Cite this article as: QI Q Y, CHEN N. Research progress of diffusion tensor imaging in spinal cord injury[J]. Chin J Magn Reson Imaging, 2023, 14(12): 151-155. DOI:10.12015/issn.1674-8034.2023.12.027.


[Abstract] Spinal cord injury (SCI) is a disease with high disability and mortality rates. Conventional spinal cord MRI can be used to evaluate macrostructural changes caused by edema and hemorrhage after SCI, but it cannot clearly show the changes in microstructures such as axons and myelin after injury. Therefore, it is difficult to use conventional spinal cord MRI to objectively judge the degree and prognosis of SCI. Diffusion tensor imaging (DTI) is a non-invasive MRI technique that can reflect the changes in microstructures after SCI using the diffusion information of water molecules in tissues.
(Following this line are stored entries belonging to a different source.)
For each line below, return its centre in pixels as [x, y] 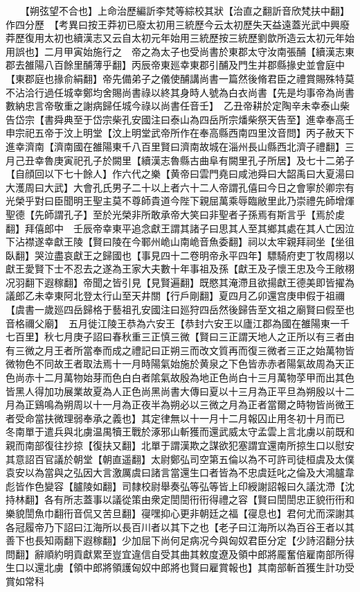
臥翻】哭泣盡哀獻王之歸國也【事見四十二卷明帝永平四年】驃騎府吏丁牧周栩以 [180, 255]
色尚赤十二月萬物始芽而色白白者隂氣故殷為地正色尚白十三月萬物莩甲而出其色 [180, 377]
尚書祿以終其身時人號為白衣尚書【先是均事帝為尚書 [238, 92]
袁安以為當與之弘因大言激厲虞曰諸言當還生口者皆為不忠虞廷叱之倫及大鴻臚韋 [180, 472]
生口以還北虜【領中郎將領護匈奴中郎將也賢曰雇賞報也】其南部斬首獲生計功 [175, 567]
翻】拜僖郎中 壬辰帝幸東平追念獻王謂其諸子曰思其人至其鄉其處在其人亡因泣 [180, 228]
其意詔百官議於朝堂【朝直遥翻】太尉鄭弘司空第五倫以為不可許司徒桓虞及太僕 [180, 459]
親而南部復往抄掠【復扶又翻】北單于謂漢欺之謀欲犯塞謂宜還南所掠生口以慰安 [180, 445]
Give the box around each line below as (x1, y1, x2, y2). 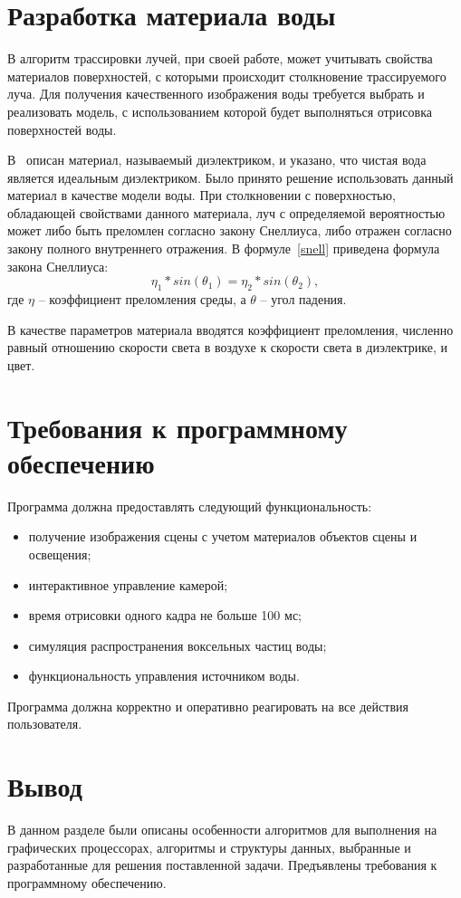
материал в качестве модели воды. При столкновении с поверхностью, (7, 186, 396, 205)
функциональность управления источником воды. (28, 666, 300, 685)
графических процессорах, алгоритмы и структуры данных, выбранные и (7, 837, 411, 856)
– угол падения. (260, 290, 347, 309)
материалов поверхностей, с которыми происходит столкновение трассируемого (7, 66, 447, 85)
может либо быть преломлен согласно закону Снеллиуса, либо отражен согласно (7, 221, 452, 240)
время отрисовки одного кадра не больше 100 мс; (28, 606, 302, 625)
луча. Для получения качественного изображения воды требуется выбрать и (7, 84, 425, 103)
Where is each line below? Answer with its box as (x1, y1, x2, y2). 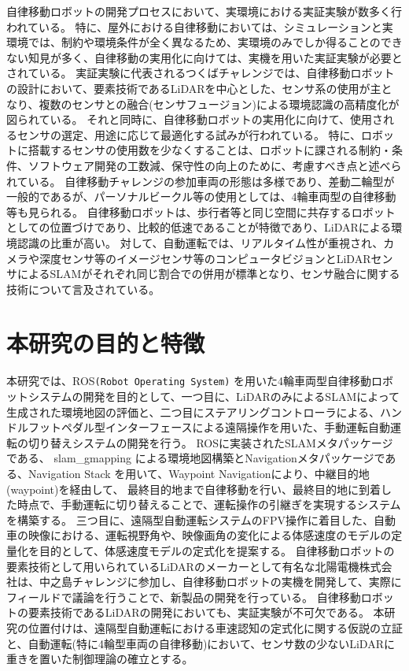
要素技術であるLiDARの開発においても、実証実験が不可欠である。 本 (28, 604, 385, 621)
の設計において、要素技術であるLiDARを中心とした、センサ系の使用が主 (6, 80, 381, 96)
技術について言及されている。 (6, 280, 160, 297)
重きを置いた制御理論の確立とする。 (6, 651, 193, 667)
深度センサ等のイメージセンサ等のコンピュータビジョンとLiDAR (39, 250, 371, 266)
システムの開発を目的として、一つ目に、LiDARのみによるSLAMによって (28, 388, 400, 405)
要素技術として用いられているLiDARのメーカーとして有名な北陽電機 (6, 558, 359, 574)
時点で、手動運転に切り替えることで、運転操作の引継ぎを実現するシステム (17, 496, 401, 513)
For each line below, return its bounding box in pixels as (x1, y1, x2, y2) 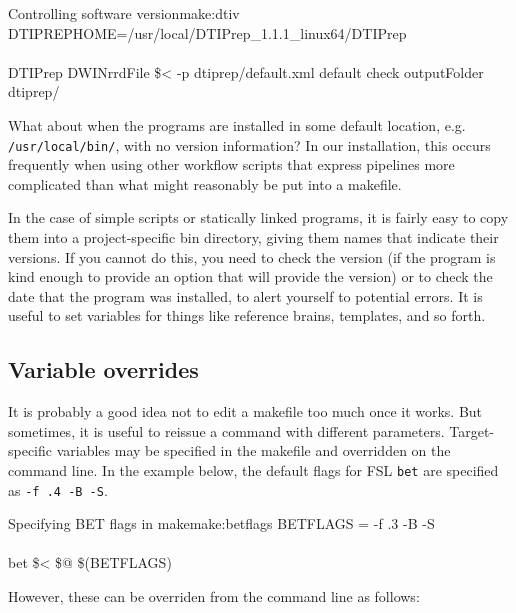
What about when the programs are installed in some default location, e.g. (8, 114, 466, 135)
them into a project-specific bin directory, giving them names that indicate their (8, 227, 499, 247)
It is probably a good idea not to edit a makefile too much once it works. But (8, 401, 483, 422)
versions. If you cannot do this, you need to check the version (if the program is (8, 246, 496, 267)
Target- (449, 420, 494, 441)
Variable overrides (8, 354, 199, 385)
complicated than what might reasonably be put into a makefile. (8, 173, 402, 194)
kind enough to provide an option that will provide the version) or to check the (8, 266, 493, 287)
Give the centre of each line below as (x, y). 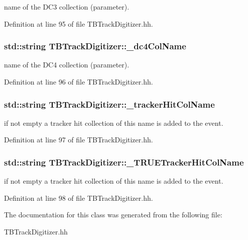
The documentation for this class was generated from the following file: (113, 215)
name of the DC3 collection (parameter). (67, 7)
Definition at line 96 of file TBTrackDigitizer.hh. (79, 82)
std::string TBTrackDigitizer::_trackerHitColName (109, 104)
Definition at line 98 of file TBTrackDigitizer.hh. (79, 197)
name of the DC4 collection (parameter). (67, 65)
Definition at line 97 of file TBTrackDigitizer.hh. (79, 140)
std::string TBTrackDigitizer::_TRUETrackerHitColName (124, 162)
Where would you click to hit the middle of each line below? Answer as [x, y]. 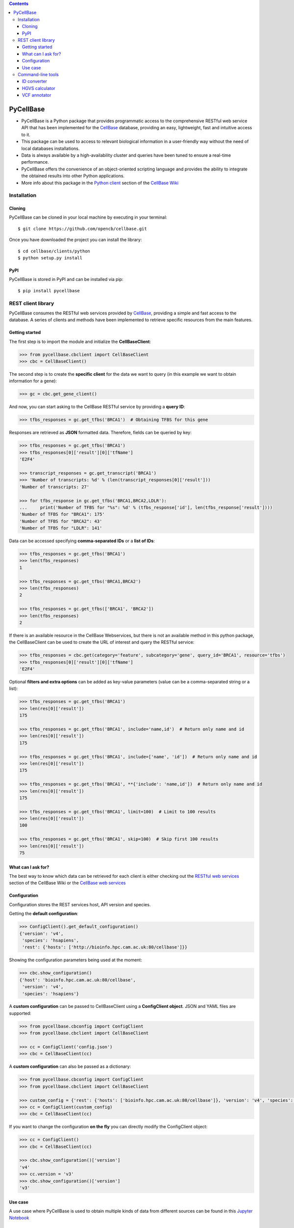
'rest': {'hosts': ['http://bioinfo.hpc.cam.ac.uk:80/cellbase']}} [105, 947]
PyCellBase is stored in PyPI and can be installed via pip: [66, 279]
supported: [20, 1013]
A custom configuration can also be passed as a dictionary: [70, 1066]
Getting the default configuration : [44, 914]
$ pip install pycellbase [49, 291]
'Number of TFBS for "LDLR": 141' [61, 528]
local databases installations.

The quantitative indicators and diffusion tensor tractography (DTT) can help to judge the degree of injury and the prognosis of patients, providing more objective reference information for clinical treatment decisions. This article reviews the application of DTI in SCI, aiming to understand the research status of DTI in SCI and provide reference for the research and development of DTI in SCI in the future.
[Keywords] spinal cord;myelopathy;spinal cord injury;magnetic resonance imaging;diffusion tensor imaging;diffusion tensor tractography

QI Qunya1, 2   CHEN Nan1, 2*  

1 Department of Radiology and Nuclear Medicine, Xuanwu Hospital, Capital Medical University, Beijing 100053, China

2 Beijing Key Lab of MRI and Brain Informatics, Beijing 100053, China

Corresponding author: CHEN N, E-mail: chenzen8057@sina.com

Conflicts of interest   None.

ACKNOWLEDGMENTS National Natural Science Foundation of China (No. 81271556, 81871339).
Received  2023-07-07
Accepted  2023-12-05
DOI: 10.12015/issn.1674-8034.2023.12.027
Cite this article as: QI Q Y, CHEN N. Research progress of diffusion tensor imaging in spinal cord injury[J]. Chin J Magn Reson Imaging, 2023, 14(12): 151-155. DOI:10.12015/issn.1674-8034.2023.12.027.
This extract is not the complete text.